"Currently, the CowaTech technology is at technology readiness level (TRL) 2-3."
Which, for the uninitiated, means it is starting feasibility testing and are just barely starting development. I would bet they haven't solved that in any significant scale, that sort of issue wouldn't have come up yet at their development level.
Intuitively, I'm not a specialist, if water desalinization with there compound was more energy efficient than the current process, they would be on course to demonstrate it. They would not be working on "water bottles [...] for outdoor activities". Since they estimate a 50% efficiency gain would make it viable, it probably consumes about 125% energy compared to the current process.
Correcting my own mistake. If a 50% improvement is required to be more efficient than the current process, it means their process consumes up to twice, 200%, the energy.
Having worked on many R&D projects, I am nearly certain that any claims they make about efficiency are about as reliable as a startup telling early employees that their stock will be worth something. Sure, it could be true.
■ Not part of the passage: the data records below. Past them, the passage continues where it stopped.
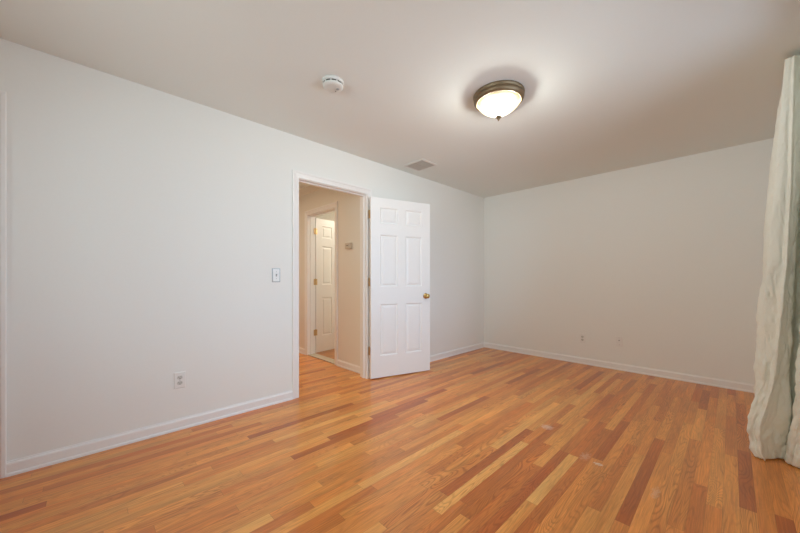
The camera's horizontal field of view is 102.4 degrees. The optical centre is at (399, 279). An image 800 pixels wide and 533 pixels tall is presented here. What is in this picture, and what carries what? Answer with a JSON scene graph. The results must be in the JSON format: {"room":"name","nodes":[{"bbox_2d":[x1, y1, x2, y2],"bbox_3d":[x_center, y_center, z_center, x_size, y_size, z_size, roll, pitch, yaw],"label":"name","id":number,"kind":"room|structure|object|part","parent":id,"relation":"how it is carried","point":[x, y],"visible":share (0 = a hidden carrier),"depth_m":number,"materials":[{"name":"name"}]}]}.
{"room":"empty bedroom","nodes":[
{"label":"empty bedroom","id":0,"kind":"room"},
{"bbox_2d":[0,38,483,460],"bbox_3d":[-0.945,-0.123,3.098,6.355,2.440,0.115,0,0,-44],"label":"wall","id":1,"kind":"structure","parent":0,"point":[148,228],"depth_m":2.25,"materials":[{"name":"paint"}]},
{"bbox_2d":[0,90,6,478],"bbox_3d":[-2.565,0.025,1.528,0.901,2.144,0.151,0,0,-44],"label":"door frame","id":2,"kind":"structure","parent":1,"relation":"attached to","point":[3,95],"depth_m":1.78,"materials":[{"name":"paint"}]},
{"bbox_2d":[174,371,185,388],"bbox_3d":[-1.616,0.735,2.361,0.072,0.118,0.009,0,0,-44],"label":"wall outlet","id":3,"kind":"object","parent":1,"relation":"attached to","point":[179,377],"visible":1,"depth_m":2.36,"materials":[{"name":"plastic"}]},
{"bbox_2d":[6,342,483,476],"bbox_3d":[-0.898,1.056,3.050,6.355,0.081,0.020,0,0,-44],"label":"baseboard","id":4,"kind":"structure","parent":1,"relation":"attached to","point":[33,462],"depth_m":2.21,"materials":[{"name":"paint"}]},
{"bbox_2d":[272,268,279,281],"bbox_3d":[-1.097,-0.043,2.857,0.074,0.124,0.020,0,0,-44],"label":"light switch","id":5,"kind":"object","parent":1,"relation":"attached to","point":[275,271],"visible":1,"depth_m":2.86,"materials":[{"name":"white plastic"}]},
{"bbox_3d":[-1.100,-0.043,2.860,0.057,0.107,0.004,0,0,-44],"label":"plate","id":6,"kind":"part","parent":5,"relation":"part of","materials":[{"name":"plastic"}]},
{"bbox_2d":[292,170,371,398],"bbox_3d":[-0.700,0.040,3.336,0.938,2.114,0.151,0,0,-44],"label":"door frame","id":7,"kind":"structure","parent":1,"relation":"attached to","point":[298,177],"depth_m":3.26,"materials":[{"name":"paint"}]},
{"bbox_2d":[368,197,429,378],"bbox_3d":[0.008,0.085,3.715,0.780,2.000,0.166,0,0,-27],"label":"door","id":8,"kind":"structure","parent":1,"relation":"in","point":[399,280],"depth_m":3.68,"materials":[{"name":"paint"}]},
{"bbox_2d":[315,212,334,220],"bbox_3d":[-2.754,-0.123,4.965,6.355,2.440,0.115,0,0,-44],"label":"wall","id":9,"kind":"structure","parent":0,"point":[330,216],"depth_m":6.22,"materials":[{"name":"paint"}]},
{"bbox_2d":[299,188,359,365],"bbox_3d":[-1.218,-0.123,4.644,0.115,2.440,2.485,0,0,-44],"label":"wall","id":10,"kind":"structure","parent":0,"point":[348,204],"depth_m":4.00,"materials":[{"name":"paint"}]},
{"bbox_2d":[299,185,320,196],"bbox_3d":[-1.272,-1.300,4.592,0.036,0.085,2.485,0,0,-44],"label":"ceiling","id":11,"kind":"structure","parent":10,"relation":"attached to","point":[309,189],"depth_m":4.65,"materials":[{"name":"paint"}]},
{"bbox_2d":[305,201,337,365],"bbox_3d":[-1.052,0.045,4.473,0.151,2.104,0.857,0,0,-44],"label":"door frame","id":12,"kind":"structure","parent":10,"relation":"attached to","point":[310,215],"depth_m":4.70,"materials":[{"name":"paint"}]},
{"bbox_2d":[314,218,334,352],"bbox_3d":[-1.054,0.079,5.052,0.166,2.000,0.749,0,0,38],"label":"door","id":13,"kind":"structure","parent":10,"relation":"in","point":[324,230],"depth_m":4.91,"materials":[{"name":"paint"}]},
{"bbox_2d":[299,347,359,373],"bbox_3d":[-1.272,1.056,4.604,0.020,0.081,2.467,0,0,-44],"label":"baseboard","id":14,"kind":"structure","parent":10,"relation":"attached to","point":[352,367],"depth_m":3.97,"materials":[{"name":"paint"}]},
{"bbox_2d":[345,242,351,248],"bbox_3d":[-0.631,-0.418,3.929,0.038,0.080,0.120,0,0,-44],"label":"thermostat","id":15,"kind":"object","parent":10,"relation":"attached to","point":[347,245],"visible":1,"depth_m":3.90,"materials":[{"name":"plastic"}]},
{"bbox_2d":[0,347,799,532],"bbox_3d":[-0.696,1.147,2.841,6.585,0.100,6.030,0,0,-44],"label":"floor","id":16,"kind":"structure","parent":0,"point":[482,440],"depth_m":1.89,"materials":[{"name":"brown wood"}]},
{"bbox_2d":[308,353,334,363],"bbox_3d":[-1.052,1.091,4.473,0.125,0.012,0.719,0,0,-44],"label":"threshold","id":17,"kind":"object","parent":16,"relation":"on","point":[327,359],"visible":0.76,"depth_m":4.45,"materials":[{"name":"wood"}]},
{"bbox_2d":[0,0,799,211],"bbox_3d":[-0.696,-1.393,2.841,6.585,0.100,6.030,0,0,-44],"label":"ceiling","id":18,"kind":"structure","parent":0,"point":[609,85],"depth_m":2.02,"materials":[{"name":"paint"}]},
{"bbox_2d":[322,75,343,92],"bbox_3d":[-0.454,-1.319,2.179,0.146,0.049,0.146,0,0,6],"label":"smoke detector","id":19,"kind":"object","parent":18,"relation":"attached to","point":[331,83],"visible":1,"depth_m":2.14,"materials":[{"name":"plastic"}]},
{"bbox_2d":[404,159,436,170],"bbox_3d":[0.237,-1.338,3.753,0.256,0.010,0.290,0,0,-44],"label":"ceiling vent","id":20,"kind":"object","parent":18,"relation":"in","point":[421,164],"visible":1,"depth_m":3.73,"materials":[{"name":"metal"}]},
{"bbox_2d":[473,80,524,120],"bbox_3d":[0.715,-1.247,2.334,0.358,0.192,0.358,0,0,-44],"label":"ceiling light","id":21,"kind":"object","parent":18,"relation":"attached to","point":[496,99],"visible":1,"depth_m":2.24,"materials":[{"name":"white glass"}]},
{"bbox_3d":[0.715,-1.237,2.334,0.303,0.112,0.303,0,0,-44],"label":"lamp shade","id":22,"kind":"part","parent":21,"relation":"part of","materials":[{"name":"white glass"}]},
{"bbox_2d":[484,138,773,383],"bbox_3d":[1.627,-0.123,5.093,0.115,2.440,6.030,0,0,-44],"label":"wall","id":23,"kind":"structure","parent":0,"point":[665,258],"depth_m":3.78,"materials":[{"name":"paint"}]},
{"bbox_2d":[580,333,585,342],"bbox_3d":[2.391,0.762,4.215,0.009,0.118,0.072,0,0,-44],"label":"wall outlet","id":24,"kind":"object","parent":23,"relation":"attached to","point":[582,336],"visible":1,"depth_m":4.21,"materials":[{"name":"plastic"}]},
{"bbox_2d":[484,342,753,392],"bbox_3d":[2.483,1.056,4.112,0.020,0.081,3.200,0,0,-44],"label":"baseboard","id":25,"kind":"structure","parent":23,"relation":"attached to","point":[746,387],"depth_m":3.80,"materials":[{"name":"paint"}]},
{"bbox_2d":[616,336,622,346],"bbox_3d":[2.671,0.749,3.921,0.016,0.118,0.072,0,0,-44],"label":"cable plate","id":26,"kind":"object","parent":23,"relation":"attached to","point":[619,340],"visible":1,"depth_m":3.92,"materials":[{"name":"plastic"}]},
{"bbox_3d":[1.362,-0.123,0.718,6.355,2.440,0.115,0,0,-44],"label":"wall","id":27,"kind":"structure","parent":0,"visible":0},
{"bbox_2d":[747,55,799,467],"bbox_3d":[2.361,-0.108,1.998,0.466,2.399,0.286,0,0,-44],"label":"curtain","id":28,"kind":"object","parent":27,"relation":"hanging from","point":[773,426],"visible":1,"depth_m":1.92,"materials":[{"name":"white fabric"}]}
]}
Frankly I doubt that they've done a detailed enough analysis to know these kinds of things at TRL 2-3, at best they've done a back of the envelope calculation based on lab results at small scale to show it's not obviously stupid, or if they're really on the ball they've got a license for Aspen and have some incredibly oversimplified model that shows it's not obviously stupid.
Really, at this development level, "not obviously stupid" is a pretty positive thing. If they're doing the work right, they are trying to demonstrate that it's stupid every day because that's how you avoid discovering it's stupid after five years of R&D and $50M.
Maybe you are in your area of expertise. I admit I am not.
In computer science, such efficiency gains are rather common. In physics, and thermodynamics in particular, a single 5% energy efficiency gain is huge.
Yes, this is very close to my area of expertise, my previous job title was director of chemical process development but I've got my degrees in materials science and physics so I think I mostly understand what they're doing in a broad sense if not the details at small scale. But yes, a 5% energy efficiency gain would be an enormous deal for some chemicals like ammonia. A 1% efficiency gain there is last I checked 2 power plants per year that could be taken offline in response to the lost demand.
But for most chemicals the energy efficiency is important while material efficiency is more important. Usually there are tradeoffs. For instance I have made a chemical to 99.8% purity without a ton of purification. If it were to 99% then I'd have to spend a lot more energy to reach 99.8% purity (which happened to be required to be useful as a product). But the process to reach 99% is simpler and uses less energy than the process to reach 99.8%. So really it's just an optimization problem where you definitely cannot assume that improving the yield or efficiency of one part of the system will result in an overall efficiency improvement unless you model it all.
The problem is that it is premature to talk about energy efficiency in any remotely meaningful way here because the "big box" you need to draw around your system is vastly bigger when you're talking about a complicated plant doing by my count at least a dozen (including heating, cooling, separations, etc) processes simultaneously.
I'm not saying that their idea wouldn't work in that context, I am simply saying that at TRL 2-3, if this were me doing the work, we would have noted the amine issue and deferred it until a later TRL level because it's theoretically a non-core technology to remove it. It doesn't tell you much about your throughput of your membrane or what salt gradients it works with or how to power it -- that's what I would expect them to be focusing on.
Removing the amine would be like TRL 3-4 maybe, if they're on the ball, but they have to attack the problems most likely to result in failure first. Amine contamination is way lower on a priority list than, say, the membrane rupturing every seventeen days. That's literally just more where I would guess they are at development-wise, regardless of whatever claims they make.
I just cannot trust claims made at that TRL level, at best they're extremely optimistic guesses extrapolated from a 1L benchtop apparatus they are trying to model a whole plant using data from. It's a good thing to do. It won't give a correct answer, but it will give you an idea of what's important at least.
Which, for the uninitiated, means it is starting feasibility testing and are just barely starting development. I would bet they haven't solved that in any significant scale, that sort of issue wouldn't have come up yet at their development level.